Facilities that manufacture, prepare, propagate, compound, process, or label drugs intended for sale in the US must be registered with FDA, including listing all drugs produced or modified at these facilities. Foreign establishments must also identify a U.S. agent and importers when registering. Drug manufacturers must submit registration information for their establishments, submit listing information, and update their information before December 31st of every year.

FDA uses registration to monitor drugs after entering the market, track drug availability, assess fees, and identify unapproved drugs. Facilities are registered with FDA’s online registration system. Many companies find the new FDA registration and listing processes difficult to manage, even those which were registered in the past. Read more about registration and listing.

Labeling & Claims

Whether FDA considers a product to be a drug is based on its intended use. FDA determines an article’s intended use primarily through labeling and advertising or marketing. Information on websites selling FDA regulated products is considered labeling for FDA purposes and advertising for the Federal Trade Commission (FTC) purposes. What FDA regulation requires to appear on a drug label depends upon the regulatory classification of the drug. Specific types of drugs all have their own labeling requirements, including prescription (Rx), APIs, OTC, and homeopathic drugs. Whether a drug is topical, injectable, or oral impacts the labels. Labeling is a commonly detected flaw, and incorrect labels when importing can lead to detention, import alerts, and import refusal.

Claims can appear on the product itself or in advertising or marketing. Drug claims imply or explicitly state that a product is beneficial for treating, mitigating, or preventing disease or otherwise affecting the structure or functions of the human body. Some examples are claims that products will restore hair growth, reduce cellulite, and or reduce or remove wrinkles. If FDA perceives something as a drug claim, a product can suddenly be considered an unapproved drug, even if the manufacturer intended it to be a supplement or cosmetic. Products that meet both the cosmetic and drug definitions are regulated as both, including creams and lotions claiming to have sun protection factor (SPF) benefits, dandruff shampoos, antiperspirants, hand sanitizers, toothpastes, mouthwashes, and others. This means they must meet both cosmetic and drug requirements.

Ensuring that products are correctly labeled and do not make inaccurate or undesired claims can make a huge difference in getting these products into the US market. Read more about labeling, or about claims.

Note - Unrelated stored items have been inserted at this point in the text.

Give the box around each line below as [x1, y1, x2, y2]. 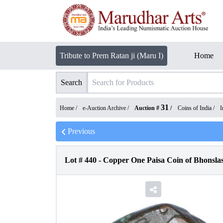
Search [61, 78, 82, 87]
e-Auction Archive [83, 105, 126, 111]
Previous [68, 127, 95, 135]
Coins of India [178, 105, 212, 111]
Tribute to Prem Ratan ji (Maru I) [60, 51, 163, 60]
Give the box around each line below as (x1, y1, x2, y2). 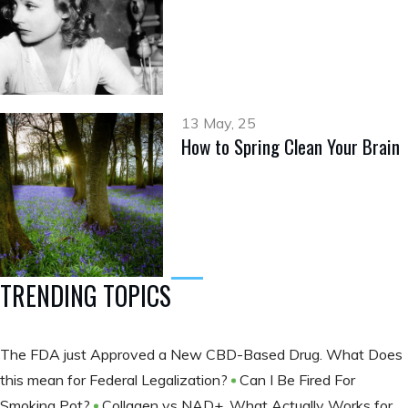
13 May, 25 (181, 114, 257, 133)
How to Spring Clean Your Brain (181, 132, 401, 161)
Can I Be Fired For (240, 370, 355, 389)
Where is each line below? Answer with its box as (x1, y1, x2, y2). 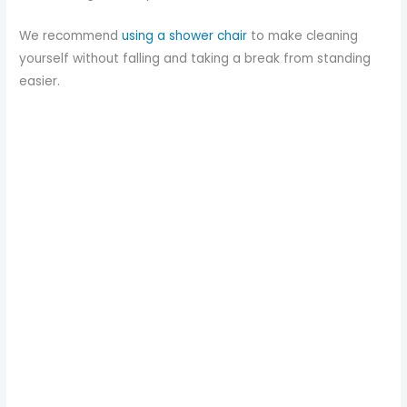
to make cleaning (247, 27, 359, 45)
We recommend (19, 27, 123, 45)
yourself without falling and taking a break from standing (19, 50, 372, 68)
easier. (19, 73, 61, 91)
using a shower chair (122, 27, 248, 45)
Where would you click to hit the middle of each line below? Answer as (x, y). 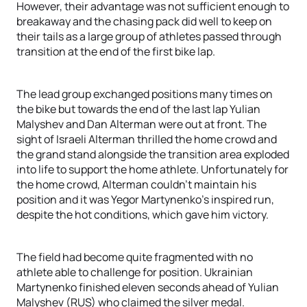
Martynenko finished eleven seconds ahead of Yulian (148, 287)
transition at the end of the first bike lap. (116, 51)
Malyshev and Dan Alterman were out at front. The (142, 124)
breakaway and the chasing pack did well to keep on (144, 21)
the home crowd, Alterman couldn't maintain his (136, 184)
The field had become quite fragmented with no (135, 257)
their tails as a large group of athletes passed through (149, 36)
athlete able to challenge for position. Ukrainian (135, 272)
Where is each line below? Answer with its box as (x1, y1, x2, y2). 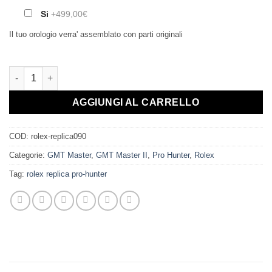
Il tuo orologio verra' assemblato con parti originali (9, 29, 183, 39)
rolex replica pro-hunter (27, 169, 107, 178)
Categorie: (9, 150, 47, 160)
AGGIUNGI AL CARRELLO (72, 97, 200, 107)
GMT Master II (96, 150, 148, 160)
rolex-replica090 (31, 131, 86, 141)
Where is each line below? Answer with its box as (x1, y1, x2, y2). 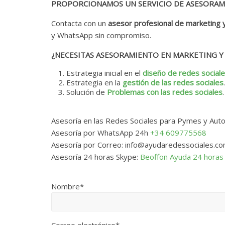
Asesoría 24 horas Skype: (51, 152, 140, 162)
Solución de (66, 87, 107, 97)
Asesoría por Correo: (51, 140, 125, 150)
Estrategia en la (66, 77, 123, 88)
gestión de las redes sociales (123, 77, 223, 88)
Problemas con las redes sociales (107, 87, 222, 97)
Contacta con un (51, 18, 108, 29)
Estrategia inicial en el (66, 68, 143, 78)
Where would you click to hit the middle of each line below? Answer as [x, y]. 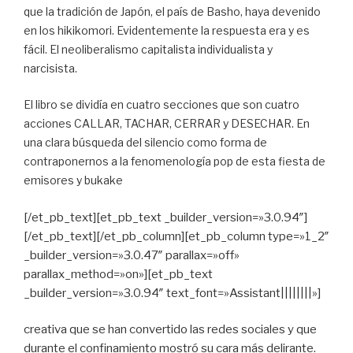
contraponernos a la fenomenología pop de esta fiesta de [175, 162]
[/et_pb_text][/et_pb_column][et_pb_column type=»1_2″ [176, 236]
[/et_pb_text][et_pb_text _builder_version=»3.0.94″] [165, 217]
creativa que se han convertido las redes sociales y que [170, 330]
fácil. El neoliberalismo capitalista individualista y [148, 49]
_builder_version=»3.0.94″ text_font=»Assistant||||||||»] [172, 293]
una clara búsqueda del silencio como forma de [145, 143]
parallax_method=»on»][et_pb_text [118, 274]
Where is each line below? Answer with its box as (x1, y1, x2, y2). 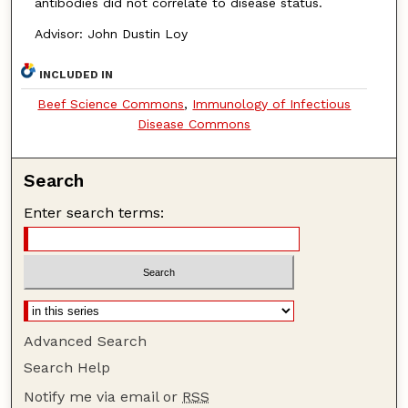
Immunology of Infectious (192, 96, 352, 111)
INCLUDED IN (39, 67, 114, 81)
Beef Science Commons (37, 96, 185, 111)
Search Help (24, 359, 111, 377)
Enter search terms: (24, 203, 165, 221)
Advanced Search (24, 332, 148, 351)
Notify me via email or (24, 388, 183, 406)
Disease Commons (138, 116, 251, 131)
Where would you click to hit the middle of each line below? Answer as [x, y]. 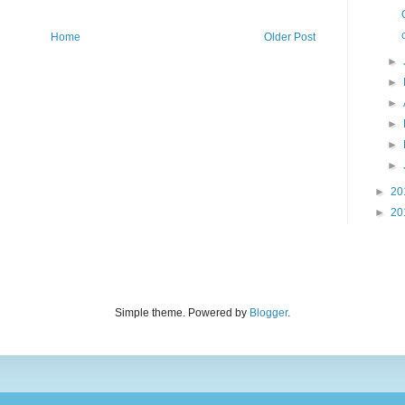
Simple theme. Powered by [182, 313]
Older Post [290, 38]
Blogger [268, 313]
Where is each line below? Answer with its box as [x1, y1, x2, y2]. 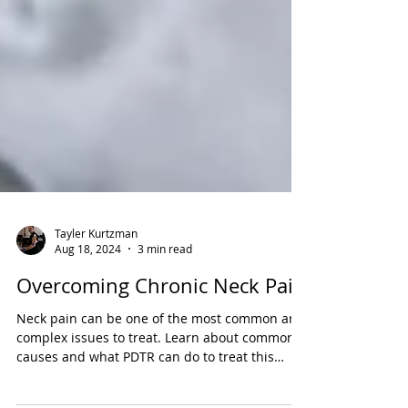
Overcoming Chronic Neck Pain [16, 322, 306, 349]
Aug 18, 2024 [55, 291, 121, 306]
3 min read [138, 291, 192, 306]
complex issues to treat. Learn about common [16, 379, 295, 396]
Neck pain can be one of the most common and [16, 360, 305, 377]
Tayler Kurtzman [55, 275, 138, 291]
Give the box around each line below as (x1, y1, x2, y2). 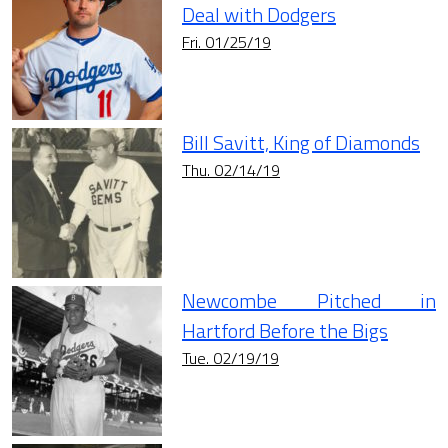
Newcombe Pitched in (182, 285, 436, 317)
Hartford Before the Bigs (182, 315, 388, 347)
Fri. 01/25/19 (182, 30, 271, 55)
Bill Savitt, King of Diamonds (182, 127, 420, 159)
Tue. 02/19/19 (182, 346, 279, 371)
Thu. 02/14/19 (182, 158, 280, 183)
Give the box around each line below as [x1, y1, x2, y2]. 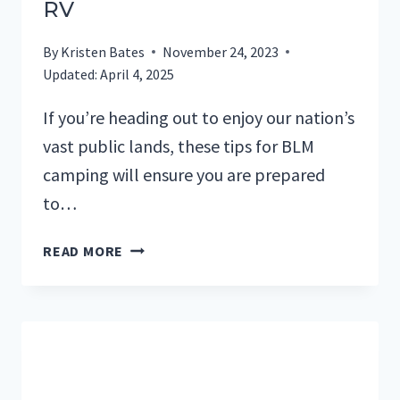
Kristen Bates [61, 42, 146, 61]
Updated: [43, 64, 97, 83]
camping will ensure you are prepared [43, 162, 325, 186]
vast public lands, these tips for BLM [43, 134, 314, 157]
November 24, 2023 [162, 42, 279, 61]
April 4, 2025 [100, 64, 175, 83]
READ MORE [43, 241, 124, 260]
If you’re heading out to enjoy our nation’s [43, 105, 354, 129]
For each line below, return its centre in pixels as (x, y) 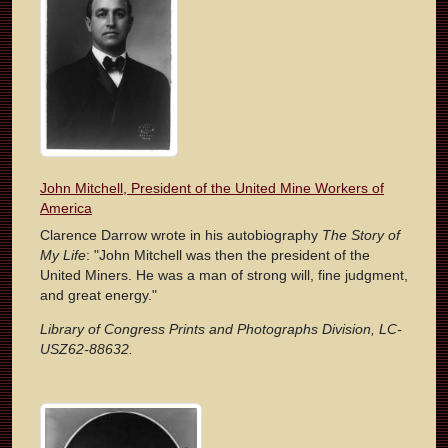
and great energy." (98, 295)
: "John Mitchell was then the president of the (228, 255)
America (66, 208)
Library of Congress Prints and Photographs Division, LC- (221, 329)
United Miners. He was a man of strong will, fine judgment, (224, 275)
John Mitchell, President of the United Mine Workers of (212, 188)
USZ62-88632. (86, 349)
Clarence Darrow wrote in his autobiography (181, 235)
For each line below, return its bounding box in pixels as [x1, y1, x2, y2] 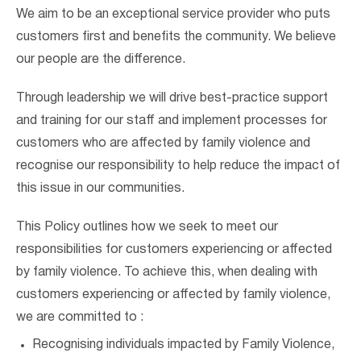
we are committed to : [16, 312, 143, 323]
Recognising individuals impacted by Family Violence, [32, 339, 334, 351]
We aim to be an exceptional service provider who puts [16, 9, 330, 20]
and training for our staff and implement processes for [16, 115, 327, 127]
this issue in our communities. [16, 183, 185, 194]
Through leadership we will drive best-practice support [16, 93, 328, 104]
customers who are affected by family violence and [16, 138, 310, 149]
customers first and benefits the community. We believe [16, 31, 336, 43]
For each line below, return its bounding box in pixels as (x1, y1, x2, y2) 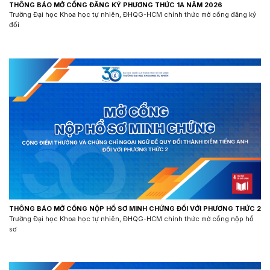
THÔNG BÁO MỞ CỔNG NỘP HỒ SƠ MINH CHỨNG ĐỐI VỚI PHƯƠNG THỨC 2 (9, 204, 261, 213)
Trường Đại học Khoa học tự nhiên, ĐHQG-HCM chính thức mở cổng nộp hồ (9, 214, 254, 223)
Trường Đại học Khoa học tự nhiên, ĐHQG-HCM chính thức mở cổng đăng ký (9, 10, 256, 19)
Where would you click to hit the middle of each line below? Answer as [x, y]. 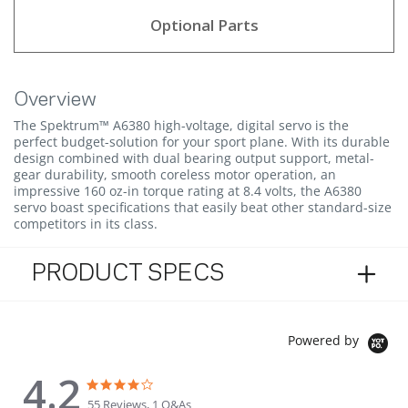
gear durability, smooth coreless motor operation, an [175, 174]
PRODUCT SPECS [128, 274]
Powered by [325, 341]
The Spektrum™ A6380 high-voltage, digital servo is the [181, 125]
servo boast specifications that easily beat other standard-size [203, 207]
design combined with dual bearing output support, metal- [194, 158]
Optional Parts [204, 25]
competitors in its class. [86, 224]
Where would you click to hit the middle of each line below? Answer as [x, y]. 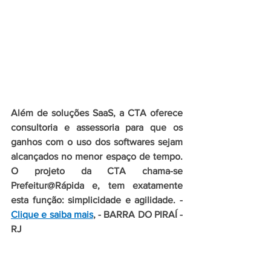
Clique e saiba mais [52, 215]
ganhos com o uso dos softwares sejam [97, 142]
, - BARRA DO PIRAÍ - [138, 215]
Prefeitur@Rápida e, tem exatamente [97, 186]
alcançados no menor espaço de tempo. [97, 157]
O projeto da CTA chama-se [97, 171]
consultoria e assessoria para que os [97, 128]
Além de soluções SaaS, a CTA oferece [97, 113]
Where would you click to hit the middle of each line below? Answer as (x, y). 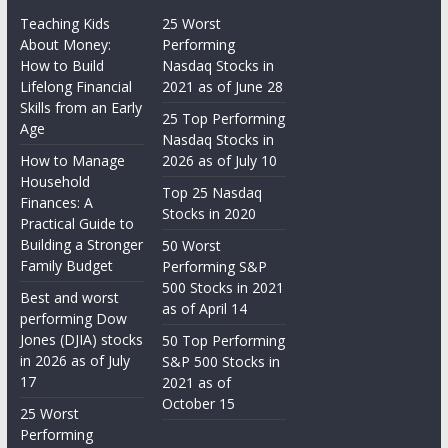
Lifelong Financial (75, 86)
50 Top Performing (224, 340)
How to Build (61, 65)
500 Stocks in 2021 (223, 287)
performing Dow (73, 318)
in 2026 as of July (74, 360)
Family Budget (66, 265)
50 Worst (192, 245)
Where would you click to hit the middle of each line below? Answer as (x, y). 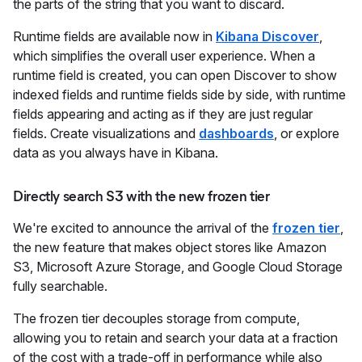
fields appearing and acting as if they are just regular (163, 114)
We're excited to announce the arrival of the (143, 228)
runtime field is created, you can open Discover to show (175, 75)
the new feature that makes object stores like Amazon (170, 247)
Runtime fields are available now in (114, 36)
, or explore (307, 133)
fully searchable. (62, 286)
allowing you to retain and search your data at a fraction (175, 338)
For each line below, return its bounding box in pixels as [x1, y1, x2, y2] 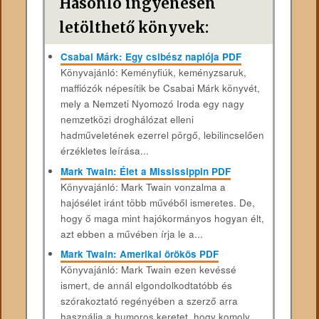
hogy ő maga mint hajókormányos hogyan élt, [60, 211, 264, 225]
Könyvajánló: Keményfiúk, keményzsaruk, [60, 65, 246, 79]
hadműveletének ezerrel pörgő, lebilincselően [60, 127, 264, 142]
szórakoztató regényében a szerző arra [60, 294, 238, 308]
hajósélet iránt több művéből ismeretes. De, [60, 195, 255, 209]
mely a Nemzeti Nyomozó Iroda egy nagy [60, 96, 244, 110]
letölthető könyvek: [59, 18, 209, 37]
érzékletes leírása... [60, 143, 149, 157]
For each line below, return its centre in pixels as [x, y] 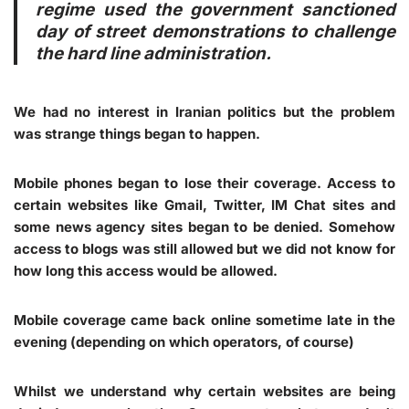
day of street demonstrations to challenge [215, 31]
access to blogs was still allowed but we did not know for [204, 248]
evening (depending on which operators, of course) [184, 341]
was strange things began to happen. [137, 133]
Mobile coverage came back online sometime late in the [204, 320]
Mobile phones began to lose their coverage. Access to [204, 183]
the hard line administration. [153, 53]
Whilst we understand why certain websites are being [204, 391]
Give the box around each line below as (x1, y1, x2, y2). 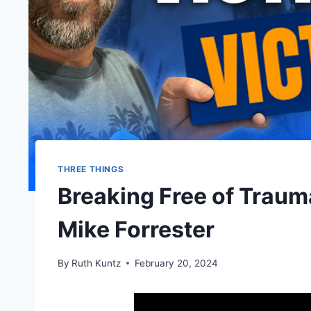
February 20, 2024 (135, 257, 219, 269)
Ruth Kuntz (72, 257, 121, 269)
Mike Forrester (58, 215, 215, 243)
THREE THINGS (58, 164, 124, 175)
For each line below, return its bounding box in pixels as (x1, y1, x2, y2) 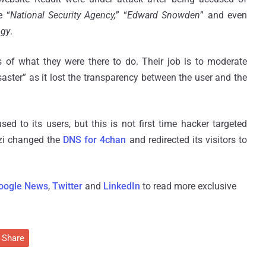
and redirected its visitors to (126, 134, 248, 145)
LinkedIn (103, 180, 140, 192)
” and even (200, 9, 248, 21)
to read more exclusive (140, 180, 236, 192)
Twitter (52, 180, 83, 192)
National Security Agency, (9, 9, 116, 21)
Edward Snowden (126, 9, 201, 21)
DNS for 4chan (63, 134, 126, 145)
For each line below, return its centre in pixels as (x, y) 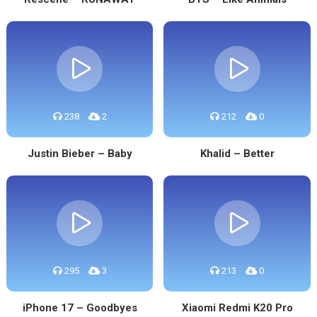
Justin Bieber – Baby (80, 154)
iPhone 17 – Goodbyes (80, 308)
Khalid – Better (237, 154)
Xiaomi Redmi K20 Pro (237, 308)
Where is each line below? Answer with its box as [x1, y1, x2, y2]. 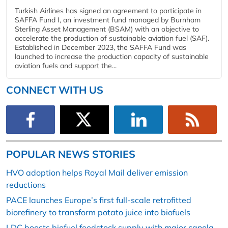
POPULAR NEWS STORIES [6, 148, 135, 161]
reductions [6, 180, 46, 190]
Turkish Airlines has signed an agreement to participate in [15, 6, 202, 15]
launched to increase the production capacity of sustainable [15, 51, 209, 61]
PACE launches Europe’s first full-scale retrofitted [6, 195, 191, 206]
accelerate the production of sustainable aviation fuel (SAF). [15, 33, 209, 43]
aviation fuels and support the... [15, 61, 117, 70]
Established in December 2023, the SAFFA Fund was [15, 42, 186, 52]
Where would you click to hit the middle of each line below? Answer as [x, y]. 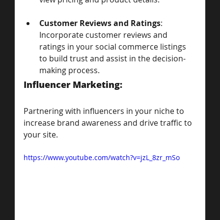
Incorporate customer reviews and [104, 35]
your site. [41, 134]
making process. [69, 70]
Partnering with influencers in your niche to [105, 111]
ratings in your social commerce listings [114, 46]
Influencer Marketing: [74, 84]
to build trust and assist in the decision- [112, 58]
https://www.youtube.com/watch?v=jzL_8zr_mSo [102, 157]

Good Manufacturing Practices (GMPs)

As part of FDA’s requirement for Standard Operating Procedures (SOPs) and quality controls, their regulations also require that all drugs be manufactured in accordance with FDA’s Good Manufacturing Practice (GMPs) regulations. Proper manufacturing of a drug product is as important as proper drug formulation and product drug design. Failure of a manufacturer to comply with FDA’s drug GMPs renders the manufactured drugs adulterated under the Federal Food Drug and Cosmetic Act (FDCA) and FDA regulations.

FDA often seizes drugs that were manufactured out of drug GMP compliance. If FDA determines that a foreign drug manufacturer is failing to comply with FDA’s drug GMPs, the agency will place the foreign drug manufacturer on an FDA Import Alert. Future drug importations from that drug manufacturer will be subject to FDA import detentions and FDA import refusals. This results in FDA blocking and automatically detaining imported drug shipments from that drug manufacturer until the drug GMP compliance problems are solved (and documented for FDA review).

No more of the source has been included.